Question

Calculate the standard molar enthalpy of formation, in kJ/mol, of NO(g) from the following data:

Answer 1

The above question is incomplete, here is the complete question:

Calculate the standard molar enthalpy of formation of NO(g) from the following data at 298 K:

`N_2(g) + 2O_2 \rightarrow 2NO_2(g), \Delta H^o = 66.4 kJ`

`2NO(g) + O_2\rightarrow 2NO_2(g),\Delta H^o= -114.1 kJ`

Answer:

The standard molar enthalpy of formation of NO is 90.25 kJ/mol.

Step-by-step explanation:

`N_2(g) + 2O_2 \rightarrow 2NO_2(g), \Delta H^o_(1) = 66.4 kJ`

`2NO(g) + O_2\rightarrow 2NO_2(g),\Delta H^o_(2) = -114.1 kJ`

To calculate the standard molar enthalpy of formation

`N_2+O_2\rightarrow 2NO(g),\Delta H^o_(3) = ?`...[3]
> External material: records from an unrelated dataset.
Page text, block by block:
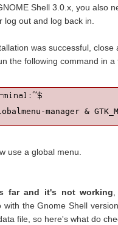
Shell 3.0.x, you also
log out and log back in.
was successful, close
the following command in a
manager &
use a global menu.
far and it's not working,
with the Gnome Shell
file, so here's what do
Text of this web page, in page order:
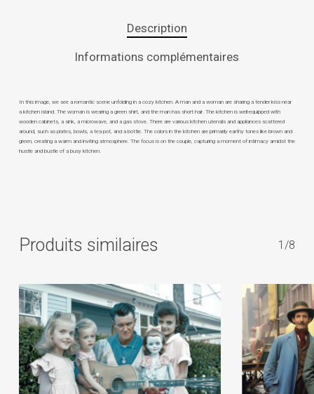
Description
Informations complémentaires
In this image, we see a romantic scene unfolding in a cozy kitchen. A man and a woman are sharing a tender kiss near
a kitchen island. The woman is wearing a green shirt, and the man has short hair. The kitchen is well-equipped with
wooden cabinets, a sink, a microwave, and a gas stove. There are various kitchen utensils and appliances scattered
around, such as plates, bowls, a tea pot, and a bottle. The colors in the kitchen are primarily earthy tones like brown and
green, creating a warm and inviting atmosphere. The focus is on the couple, capturing a moment of intimacy amidst the
hustle and bustle of a busy kitchen.
Produits similaires 1/8
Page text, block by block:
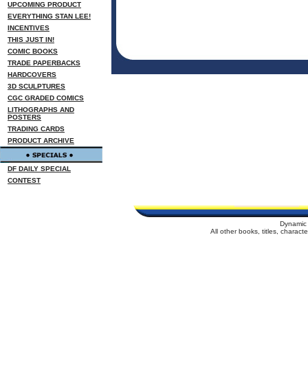
UPCOMING PRODUCT
EVERYTHING STAN LEE!
INCENTIVES
THIS JUST IN!
COMIC BOOKS
TRADE PAPERBACKS
HARDCOVERS
3D SCULPTURES
CGC GRADED COMICS
LITHOGRAPHS AND
POSTERS
TRADING CARDS
PRODUCT ARCHIVE
DF DAILY SPECIAL
CONTEST
All other books, titles,
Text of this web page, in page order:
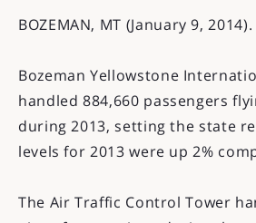
BOZEMAN, MT (January 9, 2014).
Bozeman Yellowstone
handled 884,660 passengers
during 2013, setting the state
levels for 2013 were up 2%
The Air Traffic Control Tower
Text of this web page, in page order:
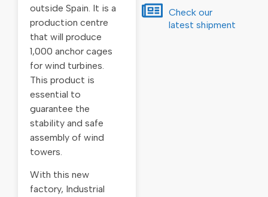
outside Spain. It is a
production centre
that will produce
1,000 anchor cages
for wind turbines.
This product is
essential to
guarantee the
stability and safe
assembly of wind
towers.
With this new
factory, Industrial
Check our
latest shipment
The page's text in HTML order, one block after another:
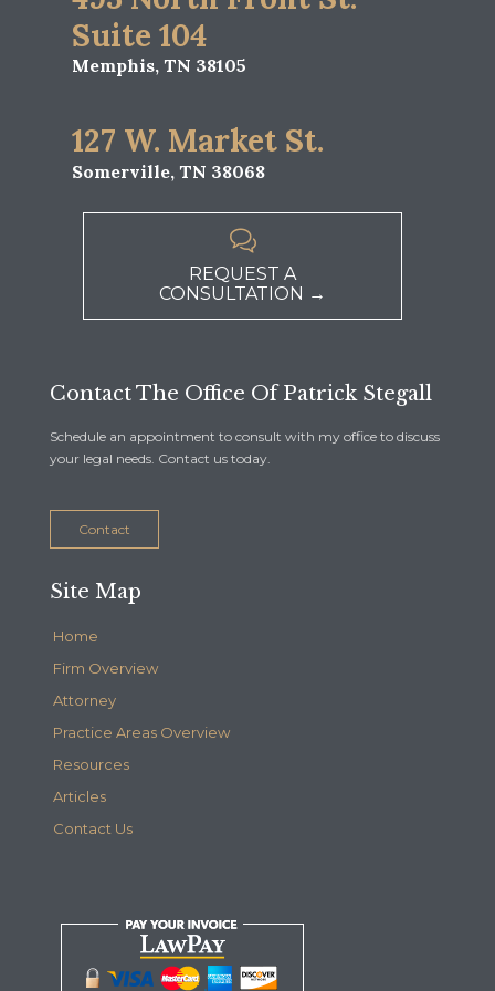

Using Hess’s law of constant heat summation states that the amount of heat absorbed or evolved in a given chemical equation remains the same whether the process occurs in one step or several steps.

[1] - [2] = [3]

`N_2+O_2\rightarrow 2NO(g),\Delta H^o_(3) = ?`

`\Delta H^o_(3) =\Delta H^o_(1) - \Delta H^o_(2)`

`\Delta H^o_(3)=66.4 kJ - [ -114.1 kJ] = 180.5 kJ`

According to reaction [3], 1 mole of nitrogen gas and 1 mole of oxygen gas gives 2 mole of nitrogen monoxide, So, the standard molar enthalpy of formation of 1 mole of NO gas :

=
`(\Delta H^o_(3))/(2 mol)`

`=(180.5 kJ)/(2 mol)=90.25 kJ/mol`